W gazetce prezentują bomberkę bez podszewki, a moja podszewkę mieć musiała, bo ta ocieplina będąca od środka jakaś wybitnie piękna nie jest, na dodatek wiadomo - nieśliska, co gwarantuje walkę rąk z rękawami przy ubieraniu. 
Odnalazłam pierwszy z brzegu wpis na blogu Magdiczki, który wydawał się być względnie czytelny, mówiący, jak sobie poradzić z podszewkowym ubrankiem. Może nie rewelacyjny, ale dość przejrzysty i przy odrobinie wyobraźni własnej, wspartej zdjęciami z bloga, udało się. Co prawda mam kieszenie wszyte w szwy, nie wpuszczane, jak na blogu, ale ... nie można aż tak szaleć. :)



Powinnam jeszcze przestebnować przy zamku. Początkowo nie chciałam, ale jednak tak będzie poprawniej. Jestem z siebie dumna, a co. :) Co prawda pogoda się wrednie ociepliła, ale jak tylko nadarzy się okazja, skorzystam z kurtki.
Miałam wątpliwości, co to luźniejszych pleców, bo tak samemu sobie popatrzeć w lustrze, dość kłopotliwe, ale zapytany o sprawę ojciec stwierdził, że jest ok. Pozostało zaufać. 
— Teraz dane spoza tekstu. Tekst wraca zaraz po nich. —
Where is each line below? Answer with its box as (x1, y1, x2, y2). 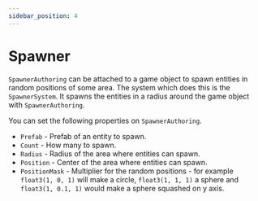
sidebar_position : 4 (8, 11, 79, 20)
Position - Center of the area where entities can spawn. (19, 157, 209, 167)
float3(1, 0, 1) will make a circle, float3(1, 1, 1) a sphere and (19, 174, 239, 184)
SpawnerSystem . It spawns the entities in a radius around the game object (8, 91, 250, 101)
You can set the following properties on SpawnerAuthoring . (8, 116, 202, 125)
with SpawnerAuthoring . (8, 99, 85, 110)
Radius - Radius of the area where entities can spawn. (19, 148, 200, 159)
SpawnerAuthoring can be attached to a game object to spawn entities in (8, 74, 248, 84)
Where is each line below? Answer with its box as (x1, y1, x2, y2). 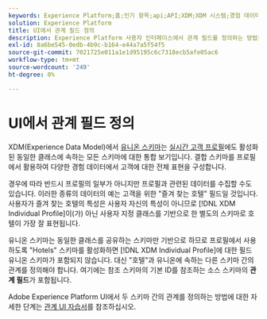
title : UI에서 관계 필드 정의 (8, 26, 95, 34)
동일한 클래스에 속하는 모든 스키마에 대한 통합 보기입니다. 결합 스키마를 (16, 152, 235, 161)
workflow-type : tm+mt (8, 56, 80, 64)
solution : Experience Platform (8, 19, 112, 27)
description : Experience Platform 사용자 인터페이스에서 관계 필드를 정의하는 (8, 33, 244, 42)
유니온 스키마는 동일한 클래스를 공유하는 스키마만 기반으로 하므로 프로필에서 (8, 235, 242, 244)
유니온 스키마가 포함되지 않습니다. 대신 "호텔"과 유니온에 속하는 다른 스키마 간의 (8, 255, 254, 264)
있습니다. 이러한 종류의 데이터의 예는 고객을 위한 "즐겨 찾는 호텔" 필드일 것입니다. (8, 188, 258, 198)
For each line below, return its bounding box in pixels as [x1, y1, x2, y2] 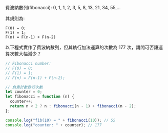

Po głowie mi chodzi bomberka z dzianiny. Coś kolorowego. A może nawet i jakaś męska. 
Moja była szyta z rozmiarówki 40 cm bez dodatku na szwy, więc to chyba jednak 38.


6 komentarzy:

  1. Znowu tak wychodzi że patrzę na Twoje uszytki i zastanawiam się czemu ja się jeszcze nie zebrałam :-) bo bomberka za mną chodzi od roku pewnie, a szczególnie w tej wersji aksamitnej, odkąd się pokazała ta gazetka. Tylko nie trafiłam jeszcze dobrego materiału, zawsze co innego mi wpada w ręce. No i pewnie skończy się tak, że sobie nie uszyję. A myślę że to jedno z najfajniejszych okryć na sporą część roku. Bardzo fajna ta kurteczka Ci wyszła, pewnie że masz z czego być dumna :-) Patrzę i zazdraszczam :-)

    OdpowiedzUsuń
    Odpowiedzi
    1. Dziękuję.
      Cięgle się śmieję z tego, że uzupełniamy się myślami i wykonaniem. :)))
      Bomberka, ha... dla mnie to zaskoczenie. Muszę mieć jeszcze jakąś cieńszą, dzianinową. Tak, to kurtką na różne okazje, różna w zależności od tkaniny. Może i męską, dla ojca uszyję. Oby tylko znaleźć model i trafić dobrze z rozmiarówką.

      Pozdrawiam !

      Usuń
  2. A ja tylko powiem :Wooooooooooowwwwwww !

    Anka

    OdpowiedzUsuń
  3. Pewnie, że zobaczyłam od razu i wszystko dokładnie przeczytałam tylko na tablecie, a tam pisać nie lubię.
    Nawet nie mam już zamiaru pisać jak mnie wpędzasz w rozpacz, że ja tak nie potrafię, po prostu patrzę i podziwiam bo tylko ten kto szyje wie ile to pracy :))
    W tym tygodniu było wyjątkowo chłodno więc mam nadzieję, że paradowałaś po okolicy w nowej kurteczce wzbudzając ogólną zazdrość :D
    Uściski

    OdpowiedzUsuń
    Odpowiedzi
    1. To ja tak mam, jak patrzę w pracy pokątnie, albo z komórki. :) A później mi głupio, że podziwiałam i nic nie wpisałam. Patrząc po statystykach, chyba sporo osób przegląda posty, ale śladu nie zostawia.
      Miło mi czytać pochwały, zwłaszcza od kogoś, kto jest perfekcjonistą w tym, co sam robi.
      Kurteczka niestety została na wieszaku. U nas wcale nie było tak chłodno. Owszem, rano i 12-15 C, jednak w południe już konkretnie ponad 20 C. Może to i dobrze, chociaż ja nie znoszę gwałtownych skoków temperatur, jak bywają wiosna, że praktycznie jest przedwiośnie, i zaraz lato.

      Pozdrawiam !

      Usuń

Related Posts Plugin for WordPress, Blogger...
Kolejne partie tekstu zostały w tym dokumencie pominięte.